METRO PLUS

Food for your mood

WATCH WHAT YOU EAT Food can have an impact on your mind.

WATCH WHAT YOU EAT Food can have an impact on your mind.  

What you eat may determine how smart or witty you are

"They say fish are good for the brain. Have a go at the sardines and come back and report."

P.G. Wodehouse,

Weekend Wodehouse

If you've ever reached for chocolate as a cure for the blues or a tired brain, you probably know that food affects mood and intellect.

But most foods comprise more than one nutrient, and we know very little about how specific nutrients affect the brain. However, a few hard facts stand out amidst the bewildering array of myths and old maid's tales.

"It's brain," I said; "Pure brain! What do you do to get like that, Jeeves? I believe you must eat a lot of fish or something. Do you eat a lot of fish, Jeeves?"

Fish may not be `brain food', but a protein rich diet, especially at breakfast, maintains alertness throughout the day. Tyrosine, an amino acid in protein, helps form dopamine, adrenaline and noradrenalin-neurotransmitters that raise energy levels and sharpen wits.

Ever wondered why missing out on rice adds a blue shade to your mood?

Carbohydrates such as rice, pasta and potatoes are comfort foods because they result in higher tryptophan levels in the blood. Tryptophan is the precursor of serotonin, a neurotransmitter that reduces pain, decreases appetite, and calms the mind. In large amounts, serotonin induces sleep.

Folic acid deficiency decreases brain serotonin levels and can cause depression. Green leafy vegetables, dried beans and peas, and many other types of vegetables and fruits are rich in folate.

Next to water, tea is the most popular drink in the world. In moderate amounts 2 or 3 cups a day, tea, coffee and cocoa are harmless larder anti-depressants that act by slowing the breakdown of neurotransmitters.

Choline is a little-known vitamin found in eggs and liver.
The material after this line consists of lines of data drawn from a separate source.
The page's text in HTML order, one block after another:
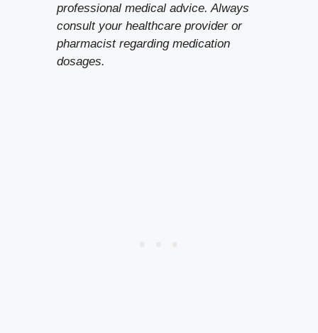
professional medical advice. Always
consult your healthcare provider or
pharmacist regarding medication
dosages.
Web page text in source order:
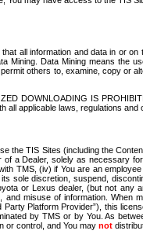
all information and data in or
Data Mining means
others to, examine, copy
DOWNLOADING IS
applicable laws, regulations
TIS Sites (including the
a Dealer, solely as
TMS, (iv) if You are an
discretion, suspend,
or Lexus dealer, (but not
misuse of information.
Platform Provider”), this
by TMS or by You. As
or control, and You may not
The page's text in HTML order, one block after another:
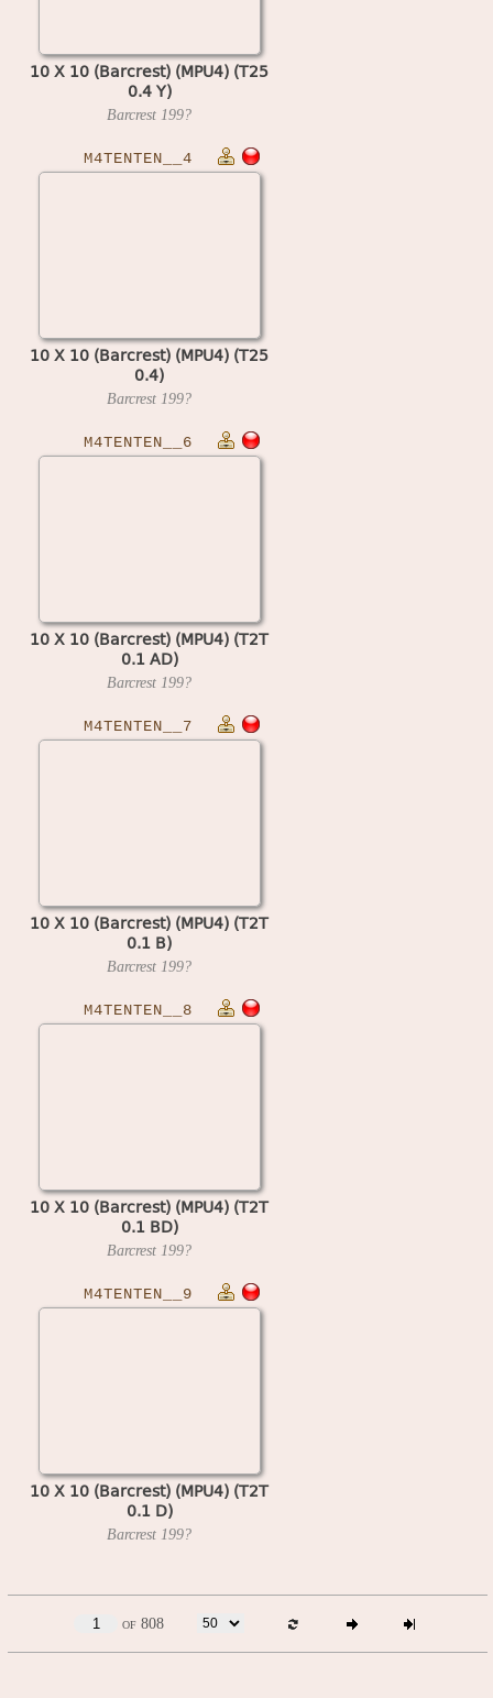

It is a precursor of acetylcholine, a vital neurotransmitter.

Low brain levels of acetylcholine are associated with Alzheimer's disease and poor memory.

A diet rich in fresh fruit and vegetables and essential fatty acid-rich foods like fish and nuts is best for positive mental health.

Too much sugar, chocolate, caffeine and alcohol can depress the mind after an initial burst of euphoria and mental energy.

Emotional factors affect our response to foods as much as foods affect our emotional responses.

Chocolate, candy and alcohol may be pleasurable, but guilt, brought on by childhood and social conditioning, can determine our mood after consuming these `foods'.